**Provided data**
--------------------------------------------------
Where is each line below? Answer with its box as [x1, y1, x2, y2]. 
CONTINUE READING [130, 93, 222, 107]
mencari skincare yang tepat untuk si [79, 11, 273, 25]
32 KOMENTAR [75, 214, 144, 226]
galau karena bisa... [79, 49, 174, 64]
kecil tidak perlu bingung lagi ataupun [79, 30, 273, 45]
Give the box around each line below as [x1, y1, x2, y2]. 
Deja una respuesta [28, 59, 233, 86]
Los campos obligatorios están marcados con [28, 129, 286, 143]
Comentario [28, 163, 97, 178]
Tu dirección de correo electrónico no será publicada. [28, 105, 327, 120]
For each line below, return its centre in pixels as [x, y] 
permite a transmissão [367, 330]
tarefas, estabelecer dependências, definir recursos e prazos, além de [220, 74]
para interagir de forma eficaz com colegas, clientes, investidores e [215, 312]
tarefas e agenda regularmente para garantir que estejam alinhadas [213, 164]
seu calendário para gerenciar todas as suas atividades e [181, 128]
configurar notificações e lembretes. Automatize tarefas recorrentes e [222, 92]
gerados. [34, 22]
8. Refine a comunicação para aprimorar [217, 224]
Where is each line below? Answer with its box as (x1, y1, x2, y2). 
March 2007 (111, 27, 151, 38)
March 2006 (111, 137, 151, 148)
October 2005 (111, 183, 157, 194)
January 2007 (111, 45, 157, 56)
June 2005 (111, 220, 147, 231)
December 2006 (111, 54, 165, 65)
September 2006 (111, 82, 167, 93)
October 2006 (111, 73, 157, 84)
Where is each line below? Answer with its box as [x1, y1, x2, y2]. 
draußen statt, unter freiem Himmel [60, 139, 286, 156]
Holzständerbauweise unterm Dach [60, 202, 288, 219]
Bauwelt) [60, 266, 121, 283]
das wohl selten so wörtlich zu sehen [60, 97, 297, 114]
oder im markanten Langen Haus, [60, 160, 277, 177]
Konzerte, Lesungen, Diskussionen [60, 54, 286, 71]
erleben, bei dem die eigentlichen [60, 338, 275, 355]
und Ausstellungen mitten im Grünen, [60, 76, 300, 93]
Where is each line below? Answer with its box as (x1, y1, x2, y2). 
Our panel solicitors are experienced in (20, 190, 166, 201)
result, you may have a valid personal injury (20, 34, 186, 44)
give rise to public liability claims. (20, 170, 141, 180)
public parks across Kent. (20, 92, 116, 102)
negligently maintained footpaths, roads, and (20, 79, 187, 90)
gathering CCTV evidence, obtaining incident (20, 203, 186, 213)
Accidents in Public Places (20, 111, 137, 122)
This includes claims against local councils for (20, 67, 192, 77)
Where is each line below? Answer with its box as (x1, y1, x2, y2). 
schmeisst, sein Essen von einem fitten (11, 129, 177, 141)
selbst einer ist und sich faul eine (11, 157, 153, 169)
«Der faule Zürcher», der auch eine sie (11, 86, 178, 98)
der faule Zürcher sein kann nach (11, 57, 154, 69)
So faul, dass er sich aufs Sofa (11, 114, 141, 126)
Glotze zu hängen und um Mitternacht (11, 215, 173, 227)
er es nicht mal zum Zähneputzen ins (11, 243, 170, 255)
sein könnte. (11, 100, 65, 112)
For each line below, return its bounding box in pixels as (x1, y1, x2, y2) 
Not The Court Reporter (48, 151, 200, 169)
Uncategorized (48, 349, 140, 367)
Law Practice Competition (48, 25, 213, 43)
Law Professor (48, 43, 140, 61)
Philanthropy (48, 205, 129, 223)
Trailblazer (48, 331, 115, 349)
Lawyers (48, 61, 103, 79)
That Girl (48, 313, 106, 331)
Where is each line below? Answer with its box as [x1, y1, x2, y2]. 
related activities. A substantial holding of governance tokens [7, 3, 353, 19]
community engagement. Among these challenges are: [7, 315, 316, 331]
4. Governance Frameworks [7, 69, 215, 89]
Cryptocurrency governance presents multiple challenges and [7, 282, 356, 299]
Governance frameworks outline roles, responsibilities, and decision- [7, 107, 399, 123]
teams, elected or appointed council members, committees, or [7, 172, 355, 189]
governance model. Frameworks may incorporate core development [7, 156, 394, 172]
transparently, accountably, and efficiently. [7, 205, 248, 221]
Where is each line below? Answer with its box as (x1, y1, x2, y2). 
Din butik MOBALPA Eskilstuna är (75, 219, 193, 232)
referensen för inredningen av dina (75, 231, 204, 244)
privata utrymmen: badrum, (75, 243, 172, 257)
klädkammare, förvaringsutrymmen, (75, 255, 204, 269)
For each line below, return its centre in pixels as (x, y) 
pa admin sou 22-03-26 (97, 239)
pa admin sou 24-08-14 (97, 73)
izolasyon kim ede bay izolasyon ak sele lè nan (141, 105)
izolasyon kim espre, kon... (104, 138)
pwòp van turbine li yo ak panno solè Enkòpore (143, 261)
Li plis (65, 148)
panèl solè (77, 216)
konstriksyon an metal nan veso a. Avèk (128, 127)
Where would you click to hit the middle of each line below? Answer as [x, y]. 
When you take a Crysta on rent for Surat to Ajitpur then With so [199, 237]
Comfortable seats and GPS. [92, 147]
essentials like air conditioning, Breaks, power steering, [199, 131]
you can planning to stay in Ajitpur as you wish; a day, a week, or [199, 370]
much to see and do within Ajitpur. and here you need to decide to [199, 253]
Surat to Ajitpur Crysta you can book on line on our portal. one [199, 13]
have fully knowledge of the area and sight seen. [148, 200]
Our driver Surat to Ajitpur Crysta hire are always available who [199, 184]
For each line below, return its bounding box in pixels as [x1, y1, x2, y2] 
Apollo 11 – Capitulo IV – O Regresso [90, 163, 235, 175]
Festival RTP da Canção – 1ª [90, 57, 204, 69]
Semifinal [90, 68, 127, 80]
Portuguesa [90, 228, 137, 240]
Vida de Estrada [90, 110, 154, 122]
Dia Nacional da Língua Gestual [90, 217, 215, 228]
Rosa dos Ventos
--------------------------------------------------
**Work instructions**
Check each line of the records for the word "Surat" and extract those that contain it.

**Expected answer**
When you take a Crysta on rent for Surat to Ajitpur then With so [199, 237]
Surat to Ajitpur Crysta you can book on line on our portal. one [199, 13]
Our driver Surat to Ajitpur Crysta hire are always available who [199, 184]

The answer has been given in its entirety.